╭──
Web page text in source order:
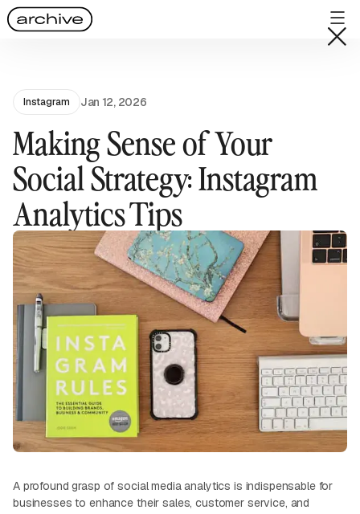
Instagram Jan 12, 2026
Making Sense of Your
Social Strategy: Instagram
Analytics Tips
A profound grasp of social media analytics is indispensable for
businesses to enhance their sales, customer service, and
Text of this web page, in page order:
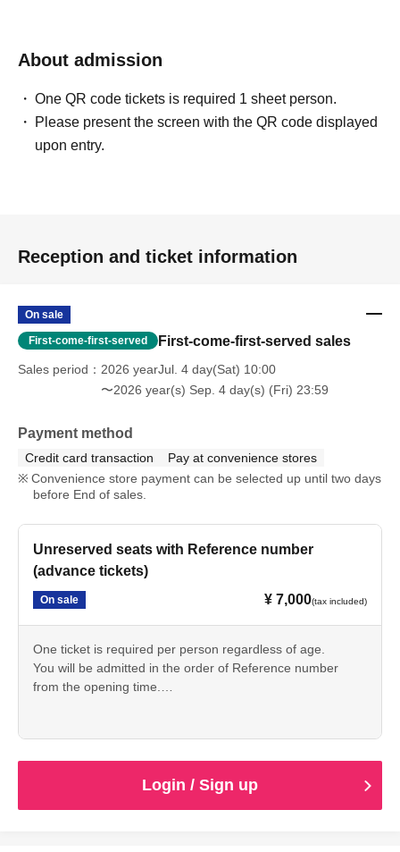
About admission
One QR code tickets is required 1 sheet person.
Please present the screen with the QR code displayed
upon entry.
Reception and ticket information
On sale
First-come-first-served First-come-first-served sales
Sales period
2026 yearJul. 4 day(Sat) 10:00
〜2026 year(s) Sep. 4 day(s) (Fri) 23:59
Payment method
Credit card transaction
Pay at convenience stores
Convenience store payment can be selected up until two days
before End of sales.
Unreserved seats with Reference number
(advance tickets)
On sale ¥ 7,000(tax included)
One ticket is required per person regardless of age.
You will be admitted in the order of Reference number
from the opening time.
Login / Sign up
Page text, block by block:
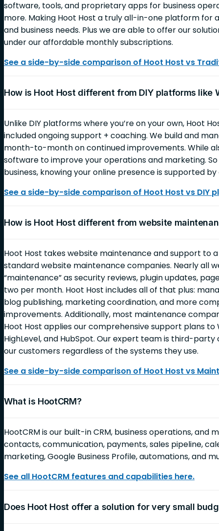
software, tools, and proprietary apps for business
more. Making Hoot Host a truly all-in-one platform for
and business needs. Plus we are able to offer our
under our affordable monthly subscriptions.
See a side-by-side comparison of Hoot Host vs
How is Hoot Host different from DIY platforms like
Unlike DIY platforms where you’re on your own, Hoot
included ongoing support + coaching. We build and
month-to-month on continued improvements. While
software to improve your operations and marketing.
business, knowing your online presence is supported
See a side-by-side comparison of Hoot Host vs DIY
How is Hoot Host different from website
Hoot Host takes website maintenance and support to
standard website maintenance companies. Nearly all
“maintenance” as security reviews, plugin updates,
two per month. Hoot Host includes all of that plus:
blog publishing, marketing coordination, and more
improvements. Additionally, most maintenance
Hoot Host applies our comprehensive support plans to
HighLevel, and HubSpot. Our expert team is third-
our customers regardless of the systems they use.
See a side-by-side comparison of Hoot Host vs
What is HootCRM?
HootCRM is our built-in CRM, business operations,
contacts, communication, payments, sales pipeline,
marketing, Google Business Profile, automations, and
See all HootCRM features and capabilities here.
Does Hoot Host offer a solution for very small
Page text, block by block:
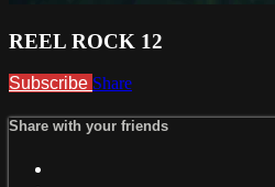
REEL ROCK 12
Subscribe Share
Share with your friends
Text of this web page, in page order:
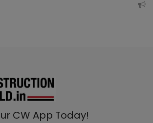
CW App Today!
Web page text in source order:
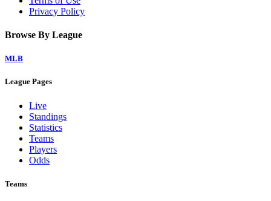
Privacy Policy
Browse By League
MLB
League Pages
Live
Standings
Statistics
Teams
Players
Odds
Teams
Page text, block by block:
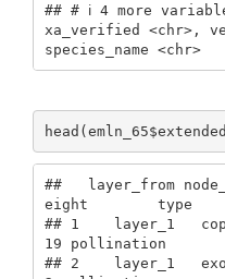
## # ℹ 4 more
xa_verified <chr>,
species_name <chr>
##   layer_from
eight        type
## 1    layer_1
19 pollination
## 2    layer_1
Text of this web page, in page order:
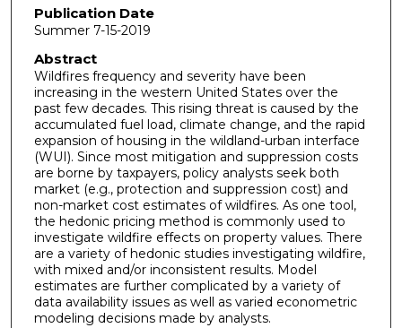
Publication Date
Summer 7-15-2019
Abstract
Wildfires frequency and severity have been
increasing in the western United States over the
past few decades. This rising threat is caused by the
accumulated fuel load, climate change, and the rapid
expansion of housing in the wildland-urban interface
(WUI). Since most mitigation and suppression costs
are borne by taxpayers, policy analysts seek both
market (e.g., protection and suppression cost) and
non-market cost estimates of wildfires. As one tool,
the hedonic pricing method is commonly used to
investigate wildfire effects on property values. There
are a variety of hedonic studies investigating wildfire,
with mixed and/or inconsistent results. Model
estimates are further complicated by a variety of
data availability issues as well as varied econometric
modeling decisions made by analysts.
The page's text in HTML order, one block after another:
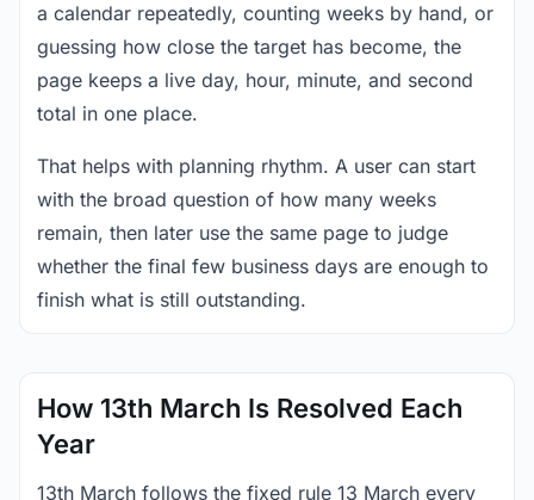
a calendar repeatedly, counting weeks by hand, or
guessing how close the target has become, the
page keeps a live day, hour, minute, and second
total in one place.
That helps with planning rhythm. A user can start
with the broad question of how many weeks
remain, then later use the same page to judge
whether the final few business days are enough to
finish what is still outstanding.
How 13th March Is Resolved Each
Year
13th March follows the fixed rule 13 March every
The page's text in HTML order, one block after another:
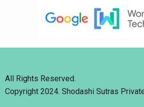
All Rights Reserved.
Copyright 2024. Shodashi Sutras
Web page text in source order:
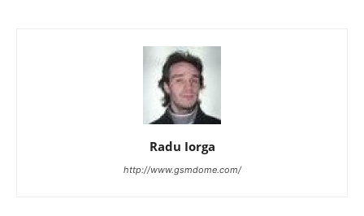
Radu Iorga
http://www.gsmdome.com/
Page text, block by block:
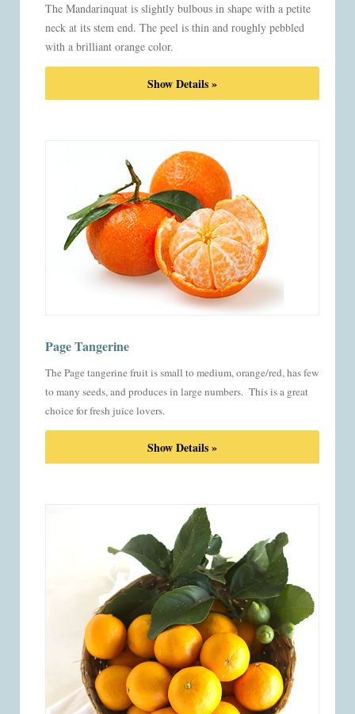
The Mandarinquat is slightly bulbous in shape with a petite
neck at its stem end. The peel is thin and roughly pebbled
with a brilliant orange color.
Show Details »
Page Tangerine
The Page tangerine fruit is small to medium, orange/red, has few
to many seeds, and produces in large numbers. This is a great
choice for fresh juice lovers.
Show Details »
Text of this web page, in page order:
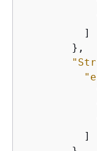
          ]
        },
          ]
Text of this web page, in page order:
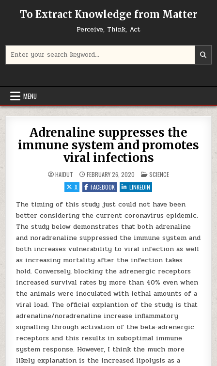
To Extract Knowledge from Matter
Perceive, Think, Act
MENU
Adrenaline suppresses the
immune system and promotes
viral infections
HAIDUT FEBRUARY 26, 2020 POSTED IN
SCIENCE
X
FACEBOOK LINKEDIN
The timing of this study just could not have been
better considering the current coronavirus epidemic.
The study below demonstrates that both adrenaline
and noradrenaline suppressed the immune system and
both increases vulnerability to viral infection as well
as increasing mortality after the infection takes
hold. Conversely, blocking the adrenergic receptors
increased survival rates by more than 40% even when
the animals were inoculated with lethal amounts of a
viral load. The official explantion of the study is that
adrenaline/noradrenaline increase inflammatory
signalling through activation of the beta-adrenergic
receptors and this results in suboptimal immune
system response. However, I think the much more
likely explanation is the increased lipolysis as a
╰──
**Task details**. Only lines with the word "hedonic" belong in the answer; copy each of them from the material above.

**Solution below**.
the hedonic pricing method is commonly used to
are a variety of hedonic studies investigating wildfire,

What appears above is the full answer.